Autoimmune encephalitis (AE) happens when your immune system attacks the proteins of nerve cells, causing inflammation in your brain. There are several types, which can cause different symptoms. AE is treatable with immunosuppressant medications. If you have a tumor, treating it can also help treat AE.

Autoimmune encephalitis (AE) represents a group of conditions that cause inflammation in your brain. It happens when your immune system mistakenly attacks the proteins of healthy nerve cells and neurotransmitters. This leads to symptoms like memory loss, seizures and psychosis.

Autoimmune encephalitis can cause a wide range of symptoms because of the various types. Symptoms typically develop and evolve over weeks to months.

Possible symptoms of AE include:

  • Progressive decline in thinking (cognitive) abilities
  • Memory issues
  • Confusion
  • Seizures (which often don’t respond to antiseizure medication)
  • Abnormal movements, like repetitive movements of your mouth and face, muscle twitches and an exaggerated startle response
  • Issues with using language (aphasia)
  • Problems with balance or coordination (ataxia)
  • Psychosis, which can involve hallucinations, delusions and paranoia

It’s important to get medical help right away if you develop these symptoms.

What are the possible complications of autoimmune encephalitis?

Complications can include:

  • Cognitive impairment
  • Prolonged seizures (status epilepticus)
  • Coma
  • Death

Researchers think autoimmune encephalitis happens when your immune system develops antibodies to specific proteins on the surface of nerve cells or within nerve cells. These antibodies block the necessary protein, causing inflammation.

Like many other autoimmune conditions, researchers don’t know why your immune system attacks healthy cells. In some cases, AE happens alongside cancer. Healthcare providers call this paraneoplastic AE. Other cases are linked to infections, like the herpes simplex virus. But many people have no known trigger for AE.

What are the risk factors for autoimmune encephalitis?

You’re more likely to develop autoimmune encephalitis if you:

  • Have had or develop cancer, especially small cell lung cancer, thymoma and ovarian cancer
  • Had treatment with immune checkpoint inhibitors (a cancer treatment)
  • Had infectious encephalitis

It’s also possible to develop AE without any of these risk factors.

Healthcare providers diagnose autoimmune encephalitis based on the presence of symptoms in a certain timeframe.
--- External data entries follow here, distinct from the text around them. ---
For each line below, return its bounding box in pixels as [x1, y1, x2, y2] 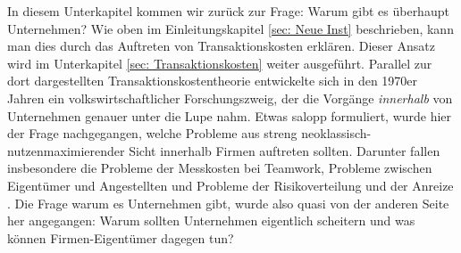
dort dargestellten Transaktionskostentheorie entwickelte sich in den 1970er [7, 71, 418, 90]
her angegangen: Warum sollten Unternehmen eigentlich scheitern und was [7, 211, 415, 230]
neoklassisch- [301, 124, 372, 143]
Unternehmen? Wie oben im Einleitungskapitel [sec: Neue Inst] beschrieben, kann [7, 19, 454, 37]
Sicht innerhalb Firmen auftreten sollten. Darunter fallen [129, 141, 440, 159]
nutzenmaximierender [7, 141, 125, 159]
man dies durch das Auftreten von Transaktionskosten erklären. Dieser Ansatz [7, 37, 435, 55]
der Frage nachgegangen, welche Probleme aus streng [7, 124, 298, 143]
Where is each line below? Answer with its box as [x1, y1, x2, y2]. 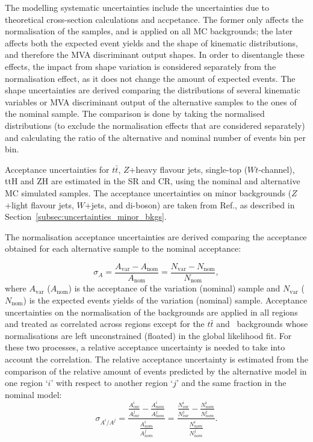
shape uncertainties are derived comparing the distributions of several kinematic [5, 84, 300, 96]
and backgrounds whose [216, 317, 308, 330]
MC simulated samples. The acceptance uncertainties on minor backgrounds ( [5, 186, 292, 199]
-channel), [258, 163, 295, 175]
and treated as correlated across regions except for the [5, 317, 205, 330]
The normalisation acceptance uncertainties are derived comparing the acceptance [5, 230, 307, 243]
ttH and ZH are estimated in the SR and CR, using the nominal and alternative [5, 175, 300, 187]
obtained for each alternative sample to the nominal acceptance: [5, 242, 241, 255]
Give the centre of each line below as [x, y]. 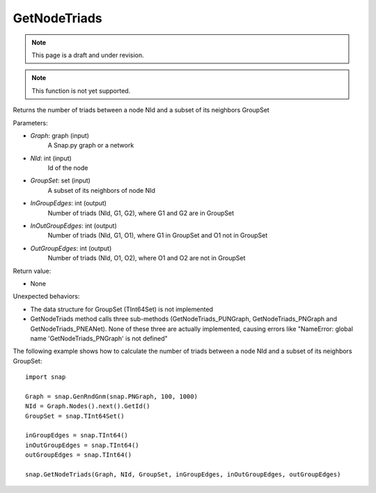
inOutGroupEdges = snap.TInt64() [82, 445]
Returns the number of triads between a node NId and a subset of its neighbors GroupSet [141, 110]
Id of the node [68, 168]
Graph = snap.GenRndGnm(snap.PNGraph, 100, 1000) [112, 396]
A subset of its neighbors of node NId [102, 190]
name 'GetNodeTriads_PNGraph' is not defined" [99, 338]
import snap [46, 377]
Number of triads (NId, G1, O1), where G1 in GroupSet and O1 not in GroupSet [158, 235]
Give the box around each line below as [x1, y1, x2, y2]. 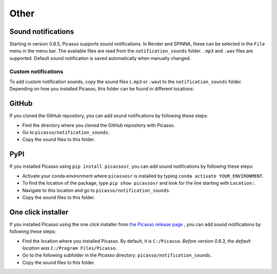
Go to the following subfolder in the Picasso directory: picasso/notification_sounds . [22, 252, 212, 259]
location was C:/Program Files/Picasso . [22, 245, 117, 251]
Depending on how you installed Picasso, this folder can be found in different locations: [9, 86, 194, 92]
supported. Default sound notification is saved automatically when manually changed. [9, 55, 191, 61]
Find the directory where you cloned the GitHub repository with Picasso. [22, 122, 175, 128]
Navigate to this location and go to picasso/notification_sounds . [22, 187, 171, 193]
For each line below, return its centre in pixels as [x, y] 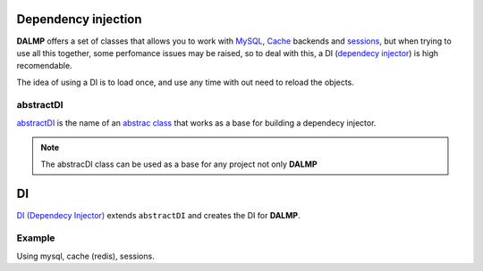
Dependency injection [79, 19]
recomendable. [44, 66]
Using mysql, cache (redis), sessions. [86, 256]
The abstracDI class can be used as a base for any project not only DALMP [179, 164]
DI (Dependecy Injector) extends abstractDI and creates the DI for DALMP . [158, 215]
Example [36, 238]
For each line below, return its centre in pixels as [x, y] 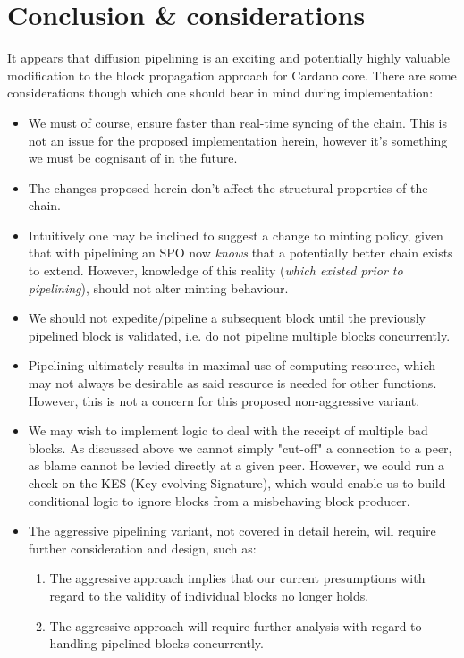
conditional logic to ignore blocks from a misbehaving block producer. [219, 500]
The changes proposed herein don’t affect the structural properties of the [228, 187]
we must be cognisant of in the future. [133, 158]
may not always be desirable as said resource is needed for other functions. [232, 383]
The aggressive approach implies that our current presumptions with [237, 578]
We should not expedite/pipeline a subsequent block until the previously [227, 318]
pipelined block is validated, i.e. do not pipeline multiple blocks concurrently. [239, 335]
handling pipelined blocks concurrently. [156, 643]
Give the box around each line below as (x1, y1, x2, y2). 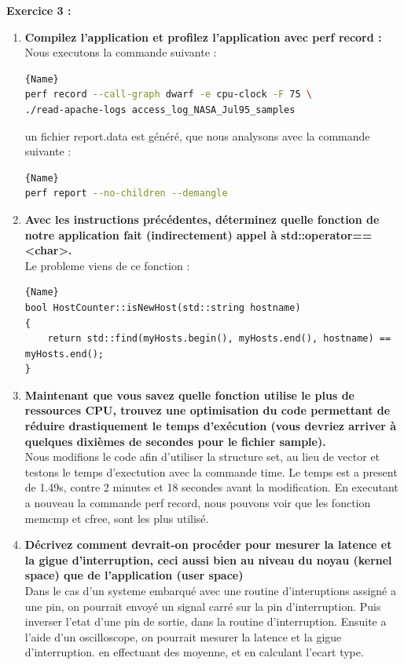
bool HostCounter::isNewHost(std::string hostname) (24, 301, 301, 313)
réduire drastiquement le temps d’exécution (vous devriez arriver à (24, 418, 397, 434)
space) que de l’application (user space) (24, 567, 244, 583)
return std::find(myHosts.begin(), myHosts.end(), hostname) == (47, 333, 391, 345)
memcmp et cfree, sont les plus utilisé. (24, 510, 209, 526)
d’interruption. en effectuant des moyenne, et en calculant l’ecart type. (24, 644, 364, 660)
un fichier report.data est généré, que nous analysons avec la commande (24, 127, 370, 144)
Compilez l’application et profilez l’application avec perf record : (24, 28, 382, 45)
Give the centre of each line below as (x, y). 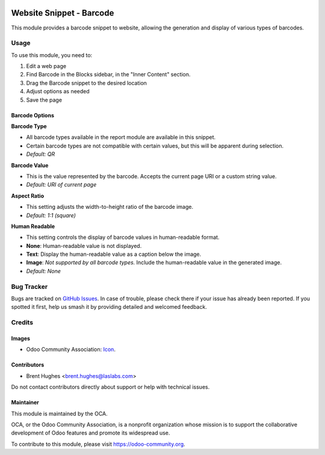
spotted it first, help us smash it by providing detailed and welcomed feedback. (109, 307)
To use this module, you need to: (52, 55)
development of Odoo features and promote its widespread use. (91, 433)
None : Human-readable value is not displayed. (84, 246)
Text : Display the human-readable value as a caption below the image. (114, 254)
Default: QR (41, 154)
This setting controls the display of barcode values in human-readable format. (123, 237)
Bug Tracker (29, 286)
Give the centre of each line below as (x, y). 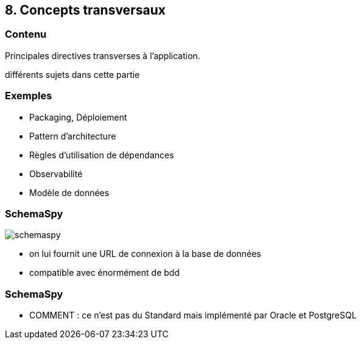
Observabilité (56, 174)
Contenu (26, 34)
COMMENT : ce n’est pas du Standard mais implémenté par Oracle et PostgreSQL (193, 315)
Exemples (29, 96)
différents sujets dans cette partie (72, 74)
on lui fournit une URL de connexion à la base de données (145, 254)
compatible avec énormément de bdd (104, 273)
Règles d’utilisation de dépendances (102, 155)
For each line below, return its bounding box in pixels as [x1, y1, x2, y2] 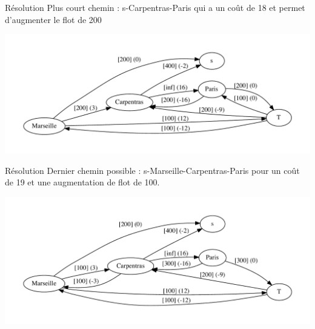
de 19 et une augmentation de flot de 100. [5, 176, 160, 188]
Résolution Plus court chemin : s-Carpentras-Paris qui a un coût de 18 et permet [5, 1, 305, 13]
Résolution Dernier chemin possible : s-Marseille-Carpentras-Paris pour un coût [5, 164, 300, 176]
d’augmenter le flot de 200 [5, 13, 102, 25]
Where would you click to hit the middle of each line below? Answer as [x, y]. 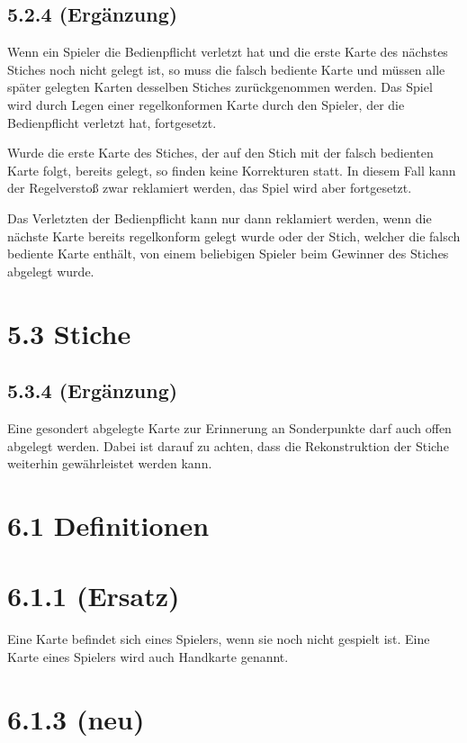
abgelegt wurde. [51, 271]
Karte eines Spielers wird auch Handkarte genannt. [148, 656]
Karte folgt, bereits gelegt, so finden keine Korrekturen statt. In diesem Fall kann [232, 170]
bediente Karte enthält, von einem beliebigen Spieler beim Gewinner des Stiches [228, 254]
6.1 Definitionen [108, 525]
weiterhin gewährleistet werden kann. [110, 463]
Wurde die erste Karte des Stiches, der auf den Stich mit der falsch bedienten [220, 153]
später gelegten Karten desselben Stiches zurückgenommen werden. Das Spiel [220, 87]
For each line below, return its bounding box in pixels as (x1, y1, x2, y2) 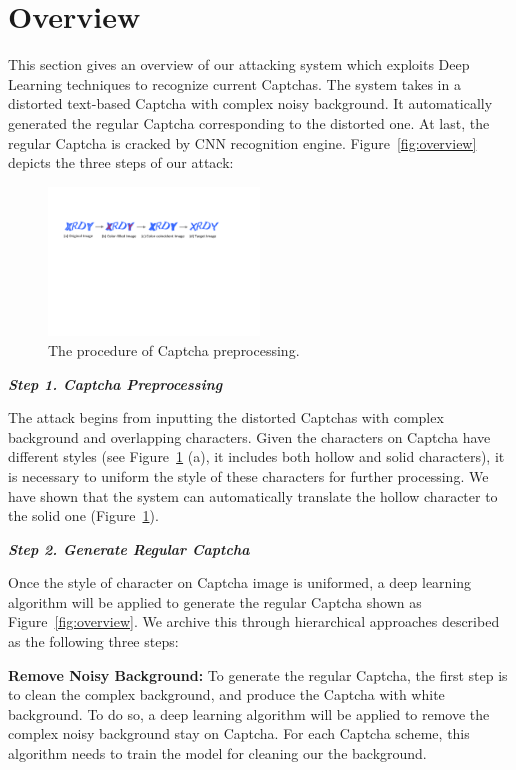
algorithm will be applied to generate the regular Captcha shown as (8, 591, 422, 612)
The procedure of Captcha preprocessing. (48, 339, 300, 360)
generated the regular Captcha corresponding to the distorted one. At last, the (8, 112, 490, 133)
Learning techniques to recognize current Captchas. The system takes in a (8, 73, 461, 94)
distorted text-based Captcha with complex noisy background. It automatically (8, 93, 493, 114)
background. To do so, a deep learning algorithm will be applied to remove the (8, 703, 490, 724)
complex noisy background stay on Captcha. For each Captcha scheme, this (8, 723, 470, 744)
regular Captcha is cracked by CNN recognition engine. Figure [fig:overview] (8, 132, 477, 153)
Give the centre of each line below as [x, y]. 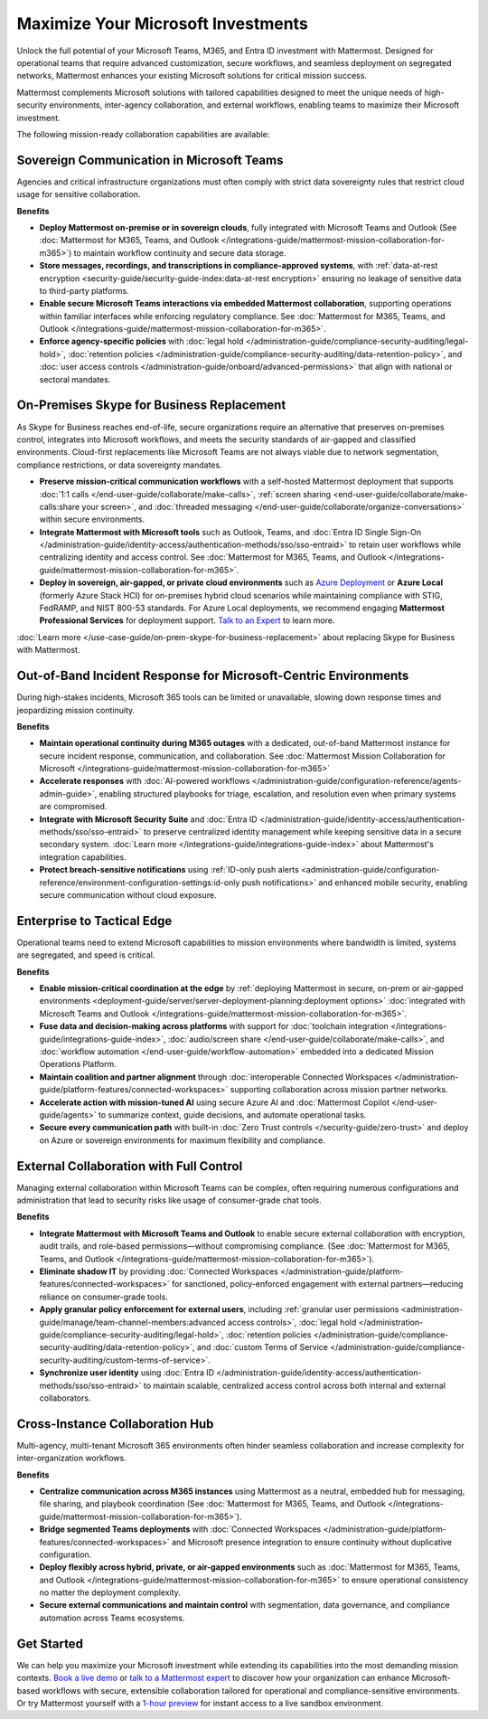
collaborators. [65, 1398]
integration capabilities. [83, 857]
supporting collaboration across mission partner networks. [339, 1090]
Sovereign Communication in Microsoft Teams [150, 160]
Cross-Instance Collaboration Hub [115, 1424]
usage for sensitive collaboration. [79, 194]
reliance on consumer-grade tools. [104, 1297]
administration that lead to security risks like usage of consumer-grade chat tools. [169, 1200]

They also rely on test results that show inflammation in your brain.

Given the large number of conditions that can look like AE, you may need several tests. Diagnosis can sometimes take many weeks. Tests and exams providers use to diagnose AE include:

  • Physical exam and a detailed medical history
  • Neurological exam
  • Cognitive tests
  • Blood tests
  • Brain imaging, like a brain MRI
  • Spinal tap for cerebrospinal fluid analysis
  • Electroencephalogram (EEG)

Your provider may also recommend other tests to rule out other conditions.

The main treatment goals for autoimmune encephalitis include immunosuppression and tumor removal (if applicable).

First-line therapy works to decrease brain inflammation. It includes:

  • Corticosteroids
  • IV immunoglobulins
  • Plasmapheresis

If this therapy isn’t effective, the next treatment options include:

  • Rituximab (a monoclonal antibody injection)
  • Cyclophosphamide (a chemotherapy medication)

If you have a tumor, your healthcare team will recommend surgically removing it and/or chemotherapy. This helps speed up the improvement of AE.

Symptom management

You may need additional medications to manage the symptoms of AE, including:

  • Antiseizure medications to reduce or prevent seizures
  • Medications that manage anxiety and depression, like antidepressants and anxiolytics
  • Antipsychotic medications if you’re experiencing psychosis

Physical therapy, occupational therapy and/or speech therapy may also be very helpful to improve your recovery.

How treatable is autoimmune encephalitis?

The effectiveness of treatment for AE varies from case to case. Some people with AE respond very quickly to the first medications they receive — within days. Others will need treatment that lasts for weeks or months.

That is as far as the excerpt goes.